The Babaji brand, the brainchild of restaurateur Alan Yau, has recently opened their latest venue in London’s bustling district of Soho.
Babaji specialise in traditional Turkish cuisine offering diners an exciting new dining experience in the heart of the capital.
Babaji spans four levels with a large dining area on the ground floor, a larger restaurant area on the first floor and a kitchen and small dining space in the basement.
Misia&Crater Shopfittings acted as the main contractor on the scheme working alongside Archer Humphryes Architects and interior designers Autoban. The team have created a space which transports diners into contemporary Turkey boasting an array of authentic design features.
Premier Hospitality caught up with David Archer, Director of Archer Humphryes Architects, to find out more about the project which is located on the corner of Wardour Street on Shaftesbury Avenue. David commented:
“We were the lead architects for this project, developed by Alan Yau and Aaya, as we have worked with Alan for 15 years. Our involvement in the scheme has seen us work closely with Alan, his team and the design team Autoban.
“Our tasks involved developing the brief, as well as overseeing and managing the planning application and planning work with the council. We also developed the special layout with Alan which has involved the removal of the entire four floors across the whole building.”
The team have also implemented an innovative façade on the front of the structure complete with large picture windows and classic framed views facing into china town. The texture of the restaurants façade has been achieved by plastering and painting over a metal structure to create a weathered surface. The blue tiles that dominate the interior of the restaurant can be seen from outside drawing diners inside.
Babaji has also been decorated with contemporary Ottomon ceramics on the floors and ceilings lined which have been made especially for the venue.
Designers Autoban have sourced and created bespoke vivid blue ceramic tiles which act as a main feature throughout the space. The tiles contain patterns inspired by the veins of Marmara marble. The venue also contains traditional Turkish Iznik tiles, handmade by craftsmen in Istanbul, which have been incorporated into the tiled surface. The same Iznik pattern features on some of the venue’s soft furnishings.

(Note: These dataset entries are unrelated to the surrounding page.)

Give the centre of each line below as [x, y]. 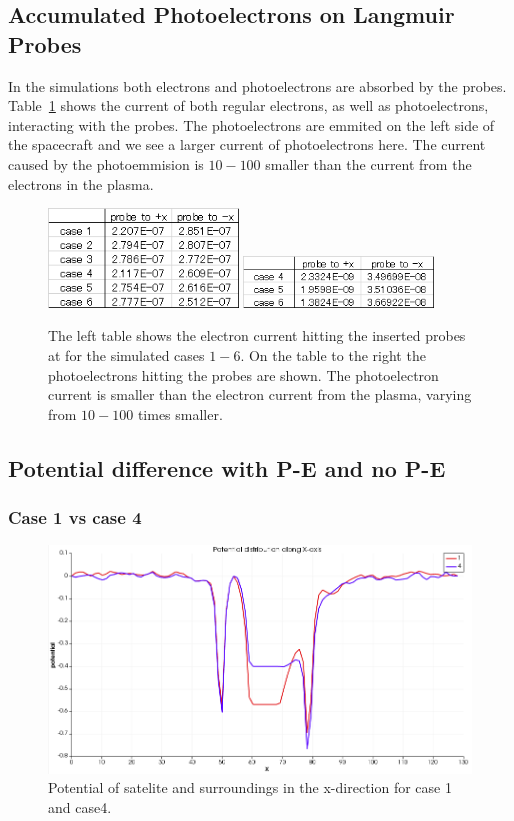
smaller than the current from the [368, 163]
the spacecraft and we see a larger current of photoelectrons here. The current [247, 144]
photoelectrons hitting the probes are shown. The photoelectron [243, 374]
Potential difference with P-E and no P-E [227, 467]
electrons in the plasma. [81, 183]
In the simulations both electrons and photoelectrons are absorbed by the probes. [257, 85]
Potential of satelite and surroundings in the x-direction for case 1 [250, 787]
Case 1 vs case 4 [75, 517]
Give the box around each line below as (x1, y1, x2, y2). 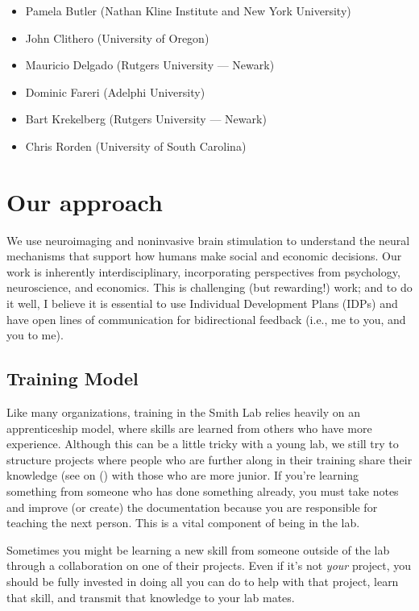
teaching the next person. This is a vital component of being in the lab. (6, 514, 360, 531)
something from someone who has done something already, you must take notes (6, 483, 399, 500)
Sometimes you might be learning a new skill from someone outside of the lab (6, 541, 390, 558)
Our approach (6, 185, 163, 218)
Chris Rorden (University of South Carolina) (25, 137, 247, 154)
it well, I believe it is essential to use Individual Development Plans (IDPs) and (6, 295, 398, 312)
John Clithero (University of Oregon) (25, 29, 209, 46)
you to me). (6, 326, 64, 343)
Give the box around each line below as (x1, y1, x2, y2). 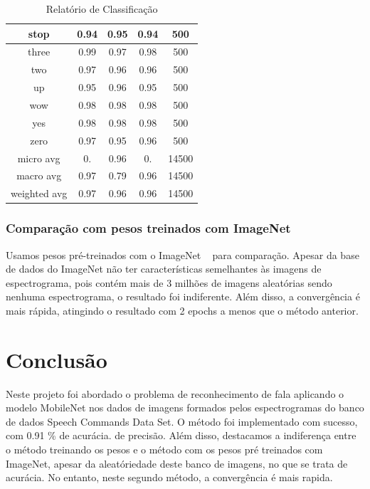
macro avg (16, 168, 62, 183)
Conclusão (6, 345, 107, 374)
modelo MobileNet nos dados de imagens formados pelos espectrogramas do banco (6, 400, 364, 415)
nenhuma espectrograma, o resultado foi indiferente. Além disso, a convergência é (6, 289, 360, 304)
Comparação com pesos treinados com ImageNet (6, 219, 291, 237)
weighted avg (11, 186, 68, 201)
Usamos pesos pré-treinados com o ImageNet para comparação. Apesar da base (6, 247, 359, 262)
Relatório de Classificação (46, 1, 158, 16)
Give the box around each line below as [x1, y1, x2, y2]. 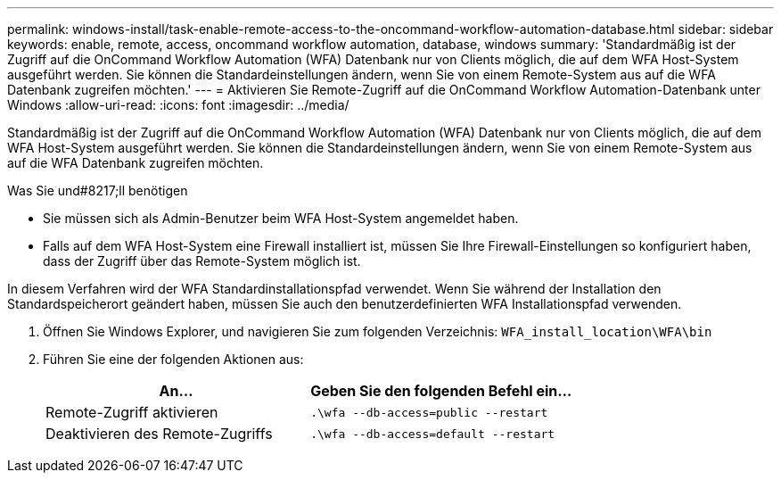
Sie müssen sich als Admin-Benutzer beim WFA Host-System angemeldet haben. [43, 211, 519, 226]
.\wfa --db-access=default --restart [310, 426, 555, 441]
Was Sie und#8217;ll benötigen [7, 183, 188, 198]
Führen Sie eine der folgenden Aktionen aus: [43, 352, 304, 367]
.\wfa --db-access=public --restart [310, 405, 548, 419]
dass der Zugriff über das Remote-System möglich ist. [43, 253, 361, 269]
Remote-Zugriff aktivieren [45, 403, 218, 421]
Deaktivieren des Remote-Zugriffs [45, 425, 273, 443]
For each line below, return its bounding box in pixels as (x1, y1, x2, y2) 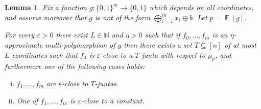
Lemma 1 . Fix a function (5, 2, 87, 12)
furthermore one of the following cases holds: (5, 61, 145, 71)
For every (5, 29, 35, 40)
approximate (5, 39, 43, 50)
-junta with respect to (139, 49, 205, 60)
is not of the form (95, 12, 151, 22)
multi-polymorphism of (45, 39, 115, 50)
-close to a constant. (81, 95, 145, 105)
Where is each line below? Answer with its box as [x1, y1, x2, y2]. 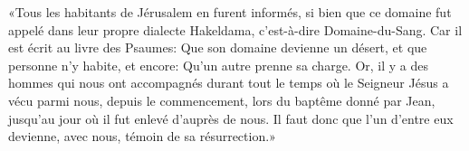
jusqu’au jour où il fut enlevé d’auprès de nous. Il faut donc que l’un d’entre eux [8, 109, 454, 127]
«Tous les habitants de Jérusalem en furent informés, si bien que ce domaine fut [8, 3, 452, 21]
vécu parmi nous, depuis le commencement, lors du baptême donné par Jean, [8, 90, 435, 109]
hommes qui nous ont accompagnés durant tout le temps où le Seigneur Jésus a [8, 73, 449, 92]
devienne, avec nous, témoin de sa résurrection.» [8, 127, 276, 146]
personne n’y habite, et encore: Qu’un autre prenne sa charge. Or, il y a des [8, 55, 429, 74]
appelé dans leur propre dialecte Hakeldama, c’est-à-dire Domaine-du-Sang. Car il [8, 20, 463, 39]
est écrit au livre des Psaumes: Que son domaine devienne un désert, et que [8, 38, 427, 57]
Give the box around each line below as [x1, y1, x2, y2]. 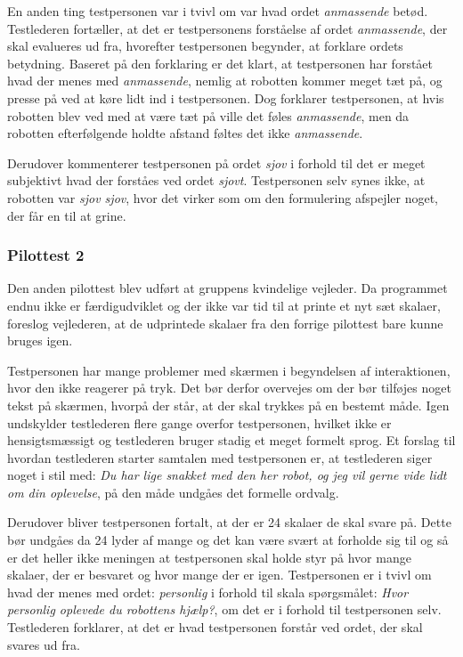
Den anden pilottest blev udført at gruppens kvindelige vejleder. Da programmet [7, 279, 448, 297]
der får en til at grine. [7, 206, 126, 224]
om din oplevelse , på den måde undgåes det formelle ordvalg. [7, 483, 339, 501]
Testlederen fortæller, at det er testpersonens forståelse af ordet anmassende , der [7, 19, 448, 37]
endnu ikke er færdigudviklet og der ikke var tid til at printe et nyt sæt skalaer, [7, 296, 441, 314]
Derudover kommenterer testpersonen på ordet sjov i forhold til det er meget [7, 153, 426, 172]
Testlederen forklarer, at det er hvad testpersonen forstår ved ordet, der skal [7, 618, 423, 637]
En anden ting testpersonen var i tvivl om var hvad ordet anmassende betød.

The furniture has also been bespokely designed by Autoban and comprises a mixture of banquette seating, as well as smaller seating areas for groups of two, three and four. The smaller tables are located around the perimeter of the venue and so offer diners impressive views.
Most of the furniture in the venue has been designed exclusively; however some additional existing signature pieces from Autoban’s studio have been used. The furniture is simplistic in its design but also combines a richness and attention to detail in each piece, such as the inlaid brass detailing in the wood banquette seating and tabletops.
Feature brass inlays are a nod to traditional Turkish culture and so, with this in mind, Autoban has applied a contemporary dotted design to the Babaji pieces. These inlaid brass patterns have been placed on the back of the banquettes, making the design feature visible from the outside of the restaurant.
The restaurant on the ground floor features a large stone Pide oven located in a very prominent position. The oven allows diners to see pizzas being freshly baked and provides a great deal of ambience in the dining area. The oven is an innovative interpretation of traditional Turkish Pide ovens with a cylinder form, where the hood is hidden underneath the dome. The rest of the ground floor is designed around this all-white oven, which pops out from its blue ceramic tiled background.
“As architects it is really interesting for us to be involved in this type of conceptual work. This is a unique and unusual restaurant in both its conception and operation. We love to work on projects like this where we revisit, rethink and interrogate the nature of socialising and people’s behaviour in hospitality environments.”